Олег приготовил другие новые краски и приступил ко второй фазе рисунка. Он был прав, конечно. Контуры и руны ощущались иначе, чем наполнение краской.
Я терпела, думая, что смогу привыкнуть, но боль саднила и не притуплялась. Меня не хватило и на час. Пришлось просить перерыв.
Олег сразу же остановил работу и предложил мне еще чая. Я отказалась, но попросила воды.
– Это белый, – объяснил он, протягивая мне бутылку минералки. – Болючий цвет. Его приходится наносить интенсивнее, чтобы был виден на коже. Почти закончили им. Скоро станет получше.
– Это хорошо. Спасибо, что рассказываешь.
– Не за что. Я люблю поболтать, и ты легче переживешь боль. Мне тут припадков не надо.
– Ахаха, попробую избавить тебя от обморока.
– Кстати ложится на шрамы хорошо. Они старые?
– Угу, – буркнула я, не желая распространяться на эту тебя объёмнее.
Олег кивнул сам себе, поясняя вопрос:
– Старые неровности лучше поддаются цвету. Я поэтому спросил. Продолжим?
– Да.
Я поставила бутылку и легла обратно. Все это время я, разумеется, оставалась топлес, но трагедии по этому поводу так и не почувствовала. А вот то, что Олег смотрел мне в глаза при разговоре нелогично расстраивало. Стоит признаться, грудь у меня была красивая. Я как махровая извращенка надеялась, что он взглянет на нее хоть разок.
Наверно, он смотрел, когда работал. А может и нет. Скорее всего – нет. Все его внимание было на рисунке. Мастер своего дела.
Я не знала, радует меня это или расстраивает.
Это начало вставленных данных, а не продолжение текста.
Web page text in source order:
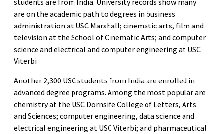
students are from India. University records show many
are on the academic path to degrees in business
administration at USC Marshall; cinematic arts, film and
television at the School of Cinematic Arts; and computer
science and electrical and computer engineering at USC
Viterbi.
Another 2,300 USC students from India are enrolled in
advanced degree programs. Among the most popular are
chemistry at the USC Dornsife College of Letters, Arts
and Sciences; computer engineering, data science and
electrical engineering at USC Viterbi; and pharmaceutical
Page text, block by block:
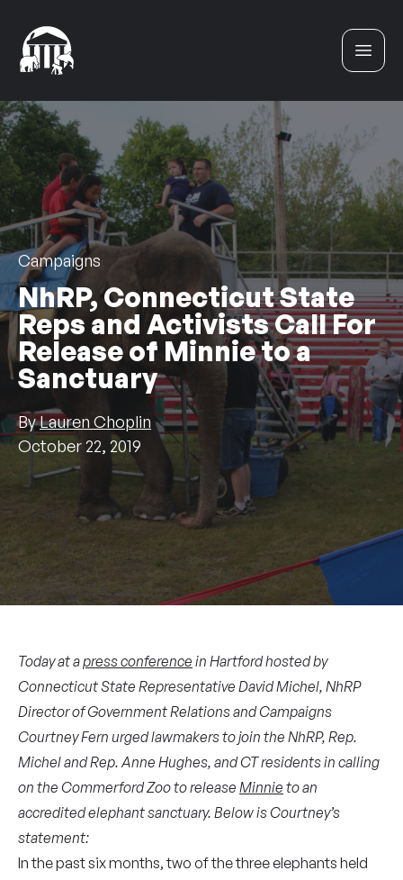
Campaigns
NhRP, Connecticut State
Reps and Activists Call For
Release of Minnie to a
Sanctuary
ByLauren Choplin
October 22, 2019
Today at apress conference in Hartford hosted by
Connecticut State Representative David Michel, NhRP
Director of Government Relations and Campaigns
Courtney Fern urged lawmakers to join the NhRP, Rep.
Michel and Rep. Anne Hughes, and CT residents in calling
on the Commerford Zoo to release Minnie to an
accredited elephant sanctuary. Below is Courtney’s
statement:
In the past six months, two of the three elephants held
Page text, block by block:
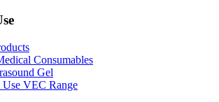
Consumables
Gel
Use VEC Range
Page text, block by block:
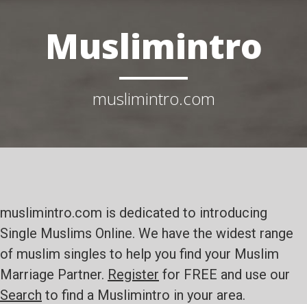
Muslimintro
muslimintro.com
muslimintro.com is dedicated to introducing
Single Muslims Online. We have the widest range
of muslim singles to help you find your Muslim
Marriage Partner. Register for FREE and use our
Search to find a Muslimintro in your area.

Олег не обманул. Как только он закончил работать белым, стало не так больно. А может я привыкла. В какой-то момент я поймала ту самую наркоманскую волну. Мне хотелось продлить сеанс, чтобы ощущать эту боль. Или хотелось продлить близость Олега? Я чувствовала его дыхание своей кожей. У меня не было сил игнорировать приятные покалывания даже через саднящую боль, когда он стирал излишки краски, задевая сосок.
– Тебе восемнадцать? – спросил Олег, нарушая тишину и мою полуэротическую медитацию.
– Скоро двадцать, – ответила я. – А что?
– Подумал, что ты захотела закрасить шрамы сразу после совершеннолетия.
– Думаешь, мама не разрешала?
– Обычно так и бывает, – пожал плечами Олег.
– Ты прав. Не разрешала. Она и сейчас против. Но я и не хотела ничего закрашивать в восемнадцать. Моя мама внушила мысль, что шрамы меня не портят. Я верила в это до недавнего времени.
– Что же изменилось?
Олег спросил это так легко и ненавязчиво, словно не знал, как больно мне делает. Ах, он действительно не знал. А мне неожиданно не было больно. Как будто боль и близость этого красивого мужчины лечили мои раны.
– Мой парень… – проговорила я, удивляя саму себя откровенностью.
Не в первый раз за этот вечер я так странно себя веду. У меня больше не было сомнений, что всему виной Олег. Я решила, что будет глупо не попробовать выговориться, раз слова сами вылетают изо рта и не рвут меня на части при этом.
– Мой бывший парень, – уточнила я. – Ему было противно. Он сказал мне об этом. Во время секса.
Машинка остановилась. Олег замер.
– Чего? – спросил он, прервавшись, но сразу осекся. – Прости. Это не мое дело.
Я решила изобразить равнодушие.
– Мы вроде как болтаем. Пока ты работаешь.
–Угу, – согласился Олег.
Машинка зажужжала, он вернулся к бабочкам, а я застонала совсем неприлично.
– Больно? – проговорил Олег, собираясь снова остановиться.
– Нет, нет, – запротестовала я. – Вернее, больно, но как-то странно. Внутри не так больно, пока ты рисуешь. Я могу это терпеть.
Мой мастер усмехнулся.
– Небольшой катарсис, а?
– Похоже.
Я расслабилась, и боль теперь ощущалась совсем иначе. Мне снова хотелось продлить сеанс, и я попросила:
– Может добьем с небом сегодня? Я вроде хорошо адаптировалась.
– Нет, – неожиданно отказал мне Олег, не переставая наносить краску. – К сожалению, я уже не такой выносливый. Через полчаса начну клевать носом и обязательно напортачу.
– О, понятно.
Я взглянула на часы и с удивлением обнаружила, что уже почти полночь. Мы провели в студии три часа, которые пролетели как три минуты.
Хотелось реветь от обиды. Почему все хорошее так быстро кончается? От мысли, что руки Олега больше не будут меня касаться, снова стало больно. Я постаралась не думать о скором финале.
– Не могу понять, как один придурок смог убедить тебя в уродстве, – неожиданно продолжил тему Олег.
Я усмехнулась.
– Он был очень убедителен.
– Не могу представить, что за слова надо сказать.